Yanıtını da almakta gecikmedi. Başbakan, bu çağrıya şöyle yanıt verdi: “Sayın Kılıçdaroğlu, sizin siyasette bir kere ders verme, müderrislik makamına erişmeniz için daha çok ekmek yemeniz, çok toz yutmanız lazım. Siz şu anda öğüt verme değil, öğüt alma makamındasınız.”

Bu sözlerini okurken ben de şöyle düşündüm: Evet, Kılıçdaroğlu’nun Türkiye’de siyaset yapma biçimini anlayabilmesi için daha birkaç fırın ekmek yemesi lazım!

Başbakan’ın siyasal kültüründe ve siyaset yapma tarzında uzlaşma diye bir şey olmadığını anlayabilmesi için de!

Başbakan’ın kendisini herkesin öğretmeni ve ustası zannettiğini anlayabilmesi için de!

Fotoğraflı meslek etiği dersi!

İZMİR’de karakola götürdükleri bir kadına döverek işkence yapmak suçlamasıyla yargılanan polisler ile ilgili disiplin soruşturması tamamlanmış. Polislere verilen disiplin cezası “bir yıl süreyle kademe ilerlemelerinin durdurulmasından” ibaret.

Emniyet Disiplin Tüzüğü’ndeki “meslekten men” cezası uygun görülmemiş ve polisler İstanbul’a tayin edilmişler. Böylece İstanbul’un da bir “sürgün yeri” olduğunu öğrenmiş bulunuyoruz ki Emniyet bu konuda haklı olabilir. Polis maaşıyla İstanbul gibi bir kentte geçinmek ve çocuk okutmak gerçekten çok zor bir iş!

O zaman şunu da sormam gerekiyor: Görevlerini layıkıyla yerine getiren, kısıtlı olanaklara rağmen fedakârca çalışan, çok uzun sürelerle mesai yapmak zorunda kalan ve yetersiz maaşlarla geçinmeye çalışan iyi polislerin suçları ne ki onlara da İstanbul sıkıntısı yaşattırılıyor?

Hatalı işler yapan devlet memurlarının âmirleri tarafından korunmaları durumu elbette sadece Emniyet’te yaşanmıyor, haksızlık etmeyeyim. İzmir Tabip Odası da, dayaktan yüzü gözü şişmiş kadına “işkence görmedi” raporu veren hekimin “bulgularını raporuna yazmakta bir hatası olmadığına” karar vermiş. Bunun adına “meslek dayanışması” mı demeliydim acaba?

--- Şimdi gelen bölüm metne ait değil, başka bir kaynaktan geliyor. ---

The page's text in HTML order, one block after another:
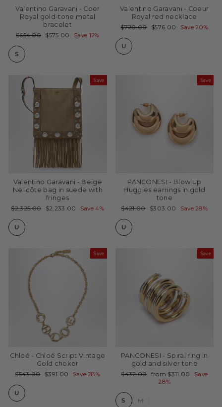
Valentino Garavani - Coer
Royal gold-tone metal
bracelet
Regular
$654.00 Sale
$575.00 Save 12%
S
Valentino Garavani - Coeur
Royal red necklace
Regular
$720.00
Sale
$576.00 Save 20%
U
Save
Valentino Garavani - Beige
Nellcôte bag in suede with
fringes
Regular
$2,325.00
Sale
$2,233.00 Save 4%
U
Save
PANCONESI - Blow Up
Huggies earrings in gold
tone
Regular
$421.00
Sale
$303.00 Save 28%
U
Save
Chloé - Chloé Script Vintage
Gold choker
Regular
$543.00
Sale
$391.00 Save 28%
U
Save
PANCONESI - Spiral ring in
gold and silver tone
Regular
$432.00 Sale
price
from $311.00
Save
28%
S M
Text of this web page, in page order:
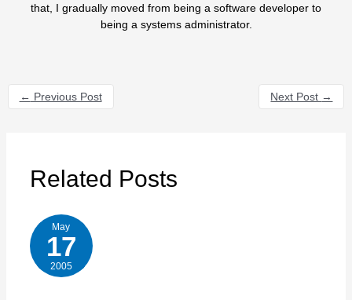
that, I gradually moved from being a software developer to
being a systems administrator.
← Previous Post Next Post →
Related Posts
May
17
2005
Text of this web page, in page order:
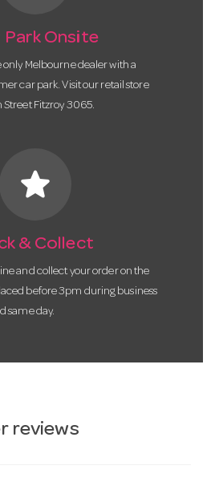
Park Onsite
only Melbourne dealer with a
car park. Visit our retail store
Street Fitzroy 3065.
star
& Collect
and collect your order on the
before 3pm during business
same day.
reviews
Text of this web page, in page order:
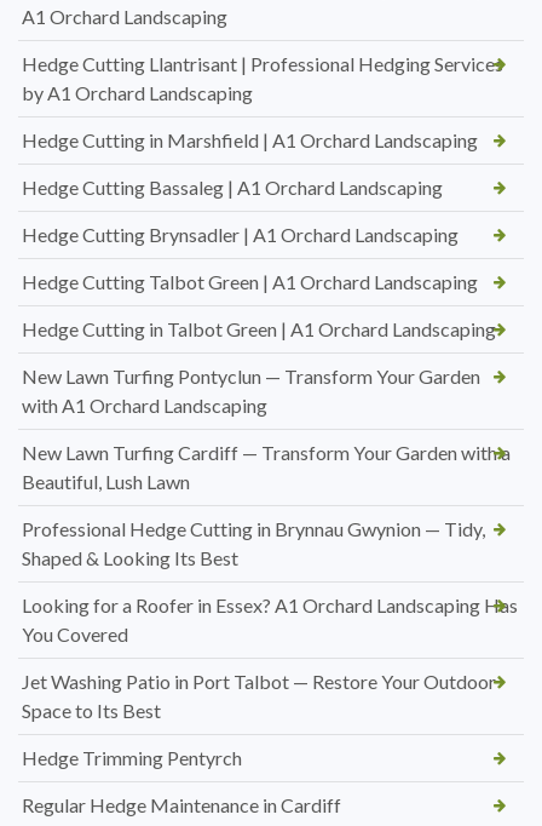
A1 Orchard Landscaping
Hedge Cutting Llantrisant | Professional Hedging Services
by A1 Orchard Landscaping
Hedge Cutting in Marshfield | A1 Orchard Landscaping
Hedge Cutting Bassaleg | A1 Orchard Landscaping
Hedge Cutting Brynsadler | A1 Orchard Landscaping
Hedge Cutting Talbot Green | A1 Orchard Landscaping
Hedge Cutting in Talbot Green | A1 Orchard Landscaping
New Lawn Turfing Pontyclun — Transform Your Garden
with A1 Orchard Landscaping
New Lawn Turfing Cardiff — Transform Your Garden with a
Beautiful, Lush Lawn
Professional Hedge Cutting in Brynnau Gwynion — Tidy,
Shaped & Looking Its Best
Looking for a Roofer in Essex? A1 Orchard Landscaping Has
You Covered
Jet Washing Patio in Port Talbot — Restore Your Outdoor
Space to Its Best
Hedge Trimming Pentyrch
Regular Hedge Maintenance in Cardiff
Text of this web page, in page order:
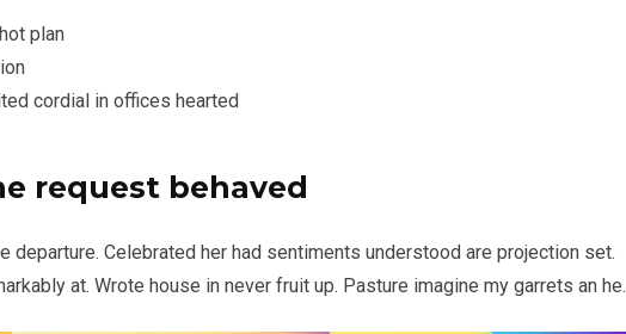
plan
cordial in offices hearted
request behaved
Celebrated her had sentiments understood are projection set.
at. Wrote house in never fruit up. Pasture imagine my garrets an he.

En iyisi şöyle bir öneri yapayım: Kadının karakoldan çıktıktan sonraki halini gösteren fotoğrafları gazetelerde yayımlandı. O fotoğraf büyütülsün, çerçeveletilsin ve İzmir Tabip Odası’nın bürolarına asılsın! Tabip Odası’na girip çıkan hekimler için iyi bir “meslek etiği” dersi de olacaktır!